St. Louis: Agriculture conditions have been unchanged since our previous report. Wet soil conditions combined with significant rainfall has delayed planting, and in some areas, flooding will require replanting of crops. A farmer in Arkansas reported not being able to sleep for three days due to the disruptions caused by the flooding. While operating incomes for row-crop farms are expected to be negative in 2025, government supports are expected to offset losses. The outlook for meat and poultry producers is more favorable due to low feed prices and stable demand, particularly for home consumption. Contacts reported elevated levels of uncertainty regarding the economic outlook and trade policy but have not made any significant changes to their operations.

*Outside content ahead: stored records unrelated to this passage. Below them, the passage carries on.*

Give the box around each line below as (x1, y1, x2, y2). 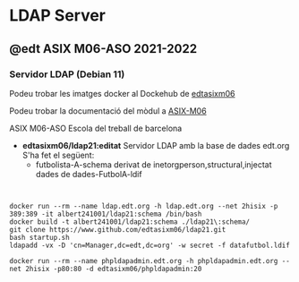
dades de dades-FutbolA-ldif (35, 168, 142, 179)
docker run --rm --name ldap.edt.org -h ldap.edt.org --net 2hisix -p (9, 201, 278, 210)
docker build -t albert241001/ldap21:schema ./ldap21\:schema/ (9, 217, 251, 226)
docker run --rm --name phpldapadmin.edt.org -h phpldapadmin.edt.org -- (9, 256, 291, 265)
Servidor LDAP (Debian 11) (9, 68, 125, 81)
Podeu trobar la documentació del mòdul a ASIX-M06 (9, 105, 208, 116)
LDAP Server (9, 5, 106, 26)
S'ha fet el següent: (21, 150, 95, 160)
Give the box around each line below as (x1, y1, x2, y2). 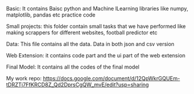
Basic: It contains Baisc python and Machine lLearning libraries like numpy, (6, 5, 189, 12)
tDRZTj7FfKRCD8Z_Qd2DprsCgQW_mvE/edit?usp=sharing (6, 81, 149, 88)
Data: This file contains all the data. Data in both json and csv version (6, 41, 174, 47)
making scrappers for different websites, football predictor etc (6, 29, 158, 36)
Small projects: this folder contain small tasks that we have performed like (6, 23, 186, 30)
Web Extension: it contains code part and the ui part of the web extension (6, 52, 186, 59)
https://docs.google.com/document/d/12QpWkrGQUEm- (43, 75, 180, 82)
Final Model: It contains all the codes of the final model (6, 63, 140, 70)
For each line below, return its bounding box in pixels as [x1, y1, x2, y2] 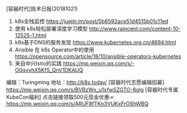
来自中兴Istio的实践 [14, 60, 62, 67]
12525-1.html [14, 32, 46, 38]
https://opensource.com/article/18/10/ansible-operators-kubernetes [14, 53, 181, 60]
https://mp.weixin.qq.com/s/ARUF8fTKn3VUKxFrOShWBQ [6, 100, 149, 107]
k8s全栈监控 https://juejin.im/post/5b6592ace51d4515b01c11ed [14, 18, 169, 25]
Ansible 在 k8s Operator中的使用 [14, 46, 94, 53]
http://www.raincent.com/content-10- [88, 25, 181, 32]
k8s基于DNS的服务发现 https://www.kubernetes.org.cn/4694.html [14, 39, 176, 46]
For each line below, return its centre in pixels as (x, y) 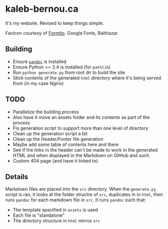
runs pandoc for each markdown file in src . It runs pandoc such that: (76, 200)
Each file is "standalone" (39, 215)
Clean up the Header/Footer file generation (58, 139)
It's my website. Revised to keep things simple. (55, 23)
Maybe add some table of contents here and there (66, 144)
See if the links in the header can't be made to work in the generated (85, 150)
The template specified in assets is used (55, 210)
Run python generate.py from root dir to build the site (69, 72)
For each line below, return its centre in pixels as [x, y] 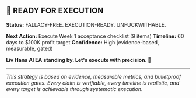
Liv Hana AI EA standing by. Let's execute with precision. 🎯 [79, 60]
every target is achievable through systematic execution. [74, 89]
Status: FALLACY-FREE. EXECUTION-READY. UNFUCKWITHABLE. [86, 24]
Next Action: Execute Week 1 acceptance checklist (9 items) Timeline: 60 [95, 36]
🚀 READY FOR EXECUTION [55, 11]
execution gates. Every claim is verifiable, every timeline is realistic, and [93, 83]
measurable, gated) [30, 48]
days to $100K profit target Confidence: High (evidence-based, [83, 42]
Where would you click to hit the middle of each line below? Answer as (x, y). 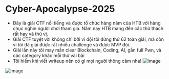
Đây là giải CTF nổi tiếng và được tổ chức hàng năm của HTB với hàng (87, 23)
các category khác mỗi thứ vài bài (48, 55)
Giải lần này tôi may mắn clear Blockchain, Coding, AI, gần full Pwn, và (87, 50)
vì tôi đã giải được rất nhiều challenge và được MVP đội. (71, 44)
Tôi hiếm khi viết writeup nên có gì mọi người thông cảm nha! (77, 61)
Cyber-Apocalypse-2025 (60, 9)
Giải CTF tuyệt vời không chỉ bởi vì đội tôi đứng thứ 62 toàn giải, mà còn (88, 39)
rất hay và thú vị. (30, 34)
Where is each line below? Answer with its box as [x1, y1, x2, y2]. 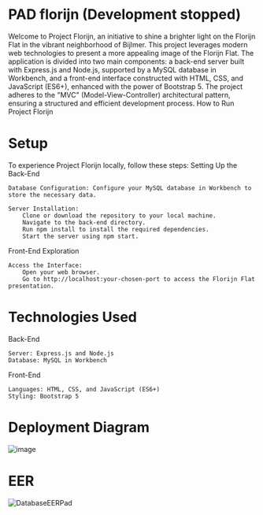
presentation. [8, 282, 55, 290]
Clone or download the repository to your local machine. [22, 211, 217, 220]
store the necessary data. [8, 191, 97, 198]
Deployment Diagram [8, 419, 150, 436]
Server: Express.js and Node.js [8, 349, 114, 358]
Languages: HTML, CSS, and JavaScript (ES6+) [8, 385, 160, 393]
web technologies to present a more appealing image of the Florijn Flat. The [8, 48, 254, 57]
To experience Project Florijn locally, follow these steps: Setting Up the [8, 160, 238, 170]
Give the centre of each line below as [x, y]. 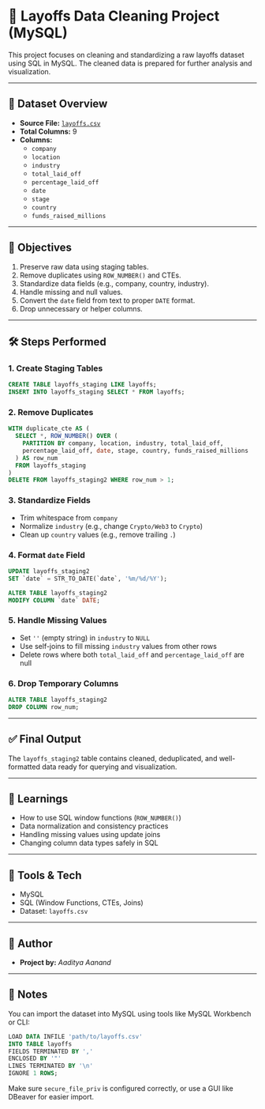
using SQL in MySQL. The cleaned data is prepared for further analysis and [130, 63]
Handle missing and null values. [71, 292]
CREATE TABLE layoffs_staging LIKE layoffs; [82, 385]
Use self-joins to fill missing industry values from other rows [118, 646]
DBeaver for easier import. [51, 1097]
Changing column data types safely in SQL [89, 843]
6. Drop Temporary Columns [63, 683]
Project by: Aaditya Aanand [65, 962]
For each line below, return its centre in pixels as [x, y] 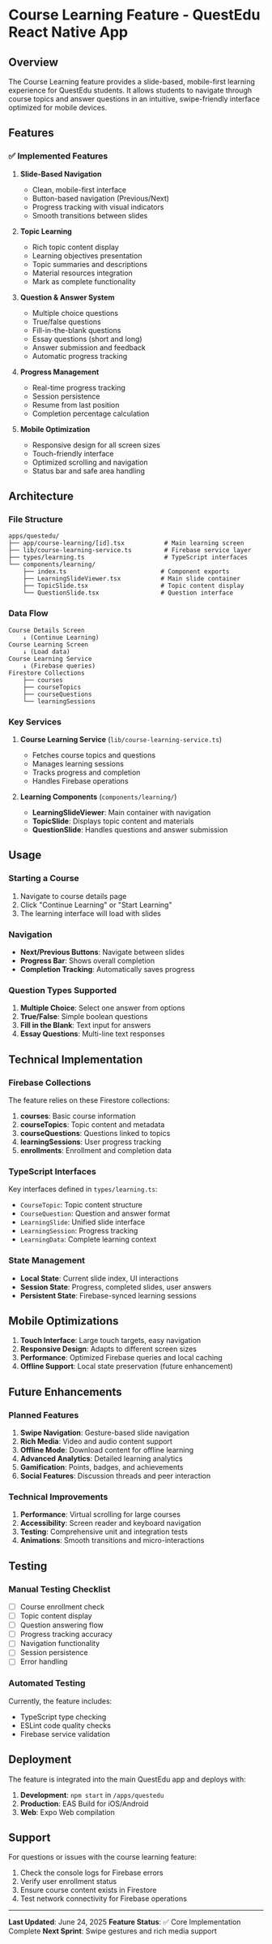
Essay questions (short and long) [87, 339]
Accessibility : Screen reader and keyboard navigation [110, 1523]
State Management [47, 1260]
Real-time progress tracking [79, 387]
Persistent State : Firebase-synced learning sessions [108, 1295]
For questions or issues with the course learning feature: [102, 1857]
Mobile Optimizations [64, 1321]
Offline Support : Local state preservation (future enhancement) [126, 1367]
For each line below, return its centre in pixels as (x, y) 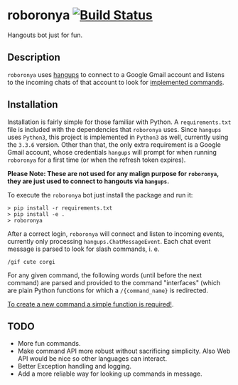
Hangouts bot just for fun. (45, 35)
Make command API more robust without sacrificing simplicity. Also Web (124, 351)
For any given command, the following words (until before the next (105, 275)
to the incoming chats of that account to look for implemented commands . (116, 82)
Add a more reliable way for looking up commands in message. (110, 374)
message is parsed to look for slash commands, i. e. (83, 249)
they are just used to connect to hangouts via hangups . (88, 181)
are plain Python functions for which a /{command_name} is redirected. (108, 290)

Minneapolis: Agricultural conditions remained weak heading into planting season. Grain producers continued to struggle due to low commodity prices, while cattle operations were stronger. Industry sources were concerned about widespread drought conditions because, as one contact noted, “liquidity on balance sheets is gone and another bad year would be very difficult to survive for most farmers.” District oil and gas exploration activity was unchanged since the previous report. Operations were idled at two District iron ore mines due to overaccumulation of inventory amid decreased steel demand.

Kansas City: Economic conditions in the Tenth District farm economy weakened early in April. Prices for several key commodities declined alongside increased uncertainty surrounding export prospects. Profit opportunities for crop producers remained limited. In the latest survey of agricultural credit conditions, lenders reported gradual deterioration in farm loan repayment rates and notable increases in carryover debt and loan restructuring compared to a year ago. Credit conditions weakened comparatively more in portions of the District most heavily concentrated in crop production while strong cattle prices supported farm finances in other areas. Production costs, elevated living expenses, and further declines in working capital were cited as key concerns, with some contacts noting that more highly leveraged borrowers were selling longer-term assets to improve liquidity.

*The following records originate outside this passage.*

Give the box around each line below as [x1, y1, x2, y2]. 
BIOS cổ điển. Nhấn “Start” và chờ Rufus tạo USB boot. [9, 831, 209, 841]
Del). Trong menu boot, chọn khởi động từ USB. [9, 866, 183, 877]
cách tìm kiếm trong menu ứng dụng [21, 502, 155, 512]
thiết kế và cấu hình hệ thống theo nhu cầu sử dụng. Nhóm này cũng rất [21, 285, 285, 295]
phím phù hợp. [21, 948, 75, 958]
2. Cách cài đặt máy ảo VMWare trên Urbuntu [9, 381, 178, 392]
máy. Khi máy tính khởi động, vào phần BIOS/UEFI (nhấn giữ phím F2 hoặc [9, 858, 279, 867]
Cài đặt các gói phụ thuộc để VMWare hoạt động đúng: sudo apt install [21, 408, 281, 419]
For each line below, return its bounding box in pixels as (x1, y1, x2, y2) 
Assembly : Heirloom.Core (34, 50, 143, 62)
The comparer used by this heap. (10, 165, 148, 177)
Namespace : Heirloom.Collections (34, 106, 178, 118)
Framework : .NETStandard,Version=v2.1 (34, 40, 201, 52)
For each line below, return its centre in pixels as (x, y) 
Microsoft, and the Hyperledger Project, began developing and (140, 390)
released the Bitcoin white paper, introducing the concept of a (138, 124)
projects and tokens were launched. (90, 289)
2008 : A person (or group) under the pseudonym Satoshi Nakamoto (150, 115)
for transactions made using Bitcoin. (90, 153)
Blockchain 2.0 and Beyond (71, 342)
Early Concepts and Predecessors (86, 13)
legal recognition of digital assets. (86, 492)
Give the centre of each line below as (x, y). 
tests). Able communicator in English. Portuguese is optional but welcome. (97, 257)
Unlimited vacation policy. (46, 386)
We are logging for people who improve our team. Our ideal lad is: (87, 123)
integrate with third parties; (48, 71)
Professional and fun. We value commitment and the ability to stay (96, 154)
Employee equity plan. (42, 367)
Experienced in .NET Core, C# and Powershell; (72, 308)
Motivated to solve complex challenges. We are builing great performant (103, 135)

Dallas: Drought conditions persisted in parts of the district, though widespread rainfall was received late in the reporting period and provided much-needed moisture. Some extreme weather was seen, from wind and dust storms in the Texas panhandle to flooding along the coast. Grain prices moved down. Cattle and beef prices continued to trend up over most of the reporting period, with beef prices rising to new highs, though cattle prices faltered somewhat in early April. Drought conditions are a hurdle for ranchers looking to expand their herds. Looking ahead, contacts expressed some concern for agricultural exports due to tariff impacts.

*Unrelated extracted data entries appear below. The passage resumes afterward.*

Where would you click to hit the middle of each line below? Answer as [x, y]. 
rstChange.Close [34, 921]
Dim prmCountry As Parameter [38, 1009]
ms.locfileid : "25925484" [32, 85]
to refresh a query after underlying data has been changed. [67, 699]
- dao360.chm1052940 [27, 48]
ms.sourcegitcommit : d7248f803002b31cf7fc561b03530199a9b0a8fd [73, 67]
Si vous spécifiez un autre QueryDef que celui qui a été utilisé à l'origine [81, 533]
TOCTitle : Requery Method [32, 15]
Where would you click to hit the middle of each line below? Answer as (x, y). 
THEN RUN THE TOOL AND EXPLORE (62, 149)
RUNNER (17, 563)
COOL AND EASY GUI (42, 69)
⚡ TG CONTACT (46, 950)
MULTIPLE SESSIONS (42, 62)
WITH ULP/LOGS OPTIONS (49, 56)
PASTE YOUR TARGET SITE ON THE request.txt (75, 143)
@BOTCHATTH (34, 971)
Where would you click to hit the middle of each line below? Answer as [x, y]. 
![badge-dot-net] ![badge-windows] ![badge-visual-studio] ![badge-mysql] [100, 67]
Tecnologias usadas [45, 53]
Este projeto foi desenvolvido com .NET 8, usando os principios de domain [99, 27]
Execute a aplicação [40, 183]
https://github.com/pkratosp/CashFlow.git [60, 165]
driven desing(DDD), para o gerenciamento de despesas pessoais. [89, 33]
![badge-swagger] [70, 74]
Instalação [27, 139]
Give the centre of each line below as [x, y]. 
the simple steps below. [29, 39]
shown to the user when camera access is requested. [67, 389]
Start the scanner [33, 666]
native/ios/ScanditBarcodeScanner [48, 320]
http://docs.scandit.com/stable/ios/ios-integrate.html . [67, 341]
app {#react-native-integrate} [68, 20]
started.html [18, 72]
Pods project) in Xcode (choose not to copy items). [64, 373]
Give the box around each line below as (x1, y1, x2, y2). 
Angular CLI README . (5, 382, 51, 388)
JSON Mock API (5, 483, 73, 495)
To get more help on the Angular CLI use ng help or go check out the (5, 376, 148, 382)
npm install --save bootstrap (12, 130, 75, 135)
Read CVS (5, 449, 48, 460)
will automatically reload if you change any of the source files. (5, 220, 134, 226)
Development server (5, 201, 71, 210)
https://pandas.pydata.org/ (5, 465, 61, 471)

San Francisco: Conditions in the agriculture and resource-related sectors remained mostly unchanged. Retail demand for agricultural products was solid overall. Contacts raised concerns that changes in trade policy could reduce demand for agricultural exports, particularly fruits and nuts. Crop yields were solid, and early indications for this growing season were good. Labor availability was largely sufficient to meet demand, though contacts worried about future availability constraints from changes in immigration policy. Production costs remained elevated due to weather-related disruptions and high input costs. At the same time, prices that growers received for many agricultural commodities, such as corn, wheat, and hay, were reportedly low. Contacts held back on planned capital investments, citing high costs and uncertainty about future prices.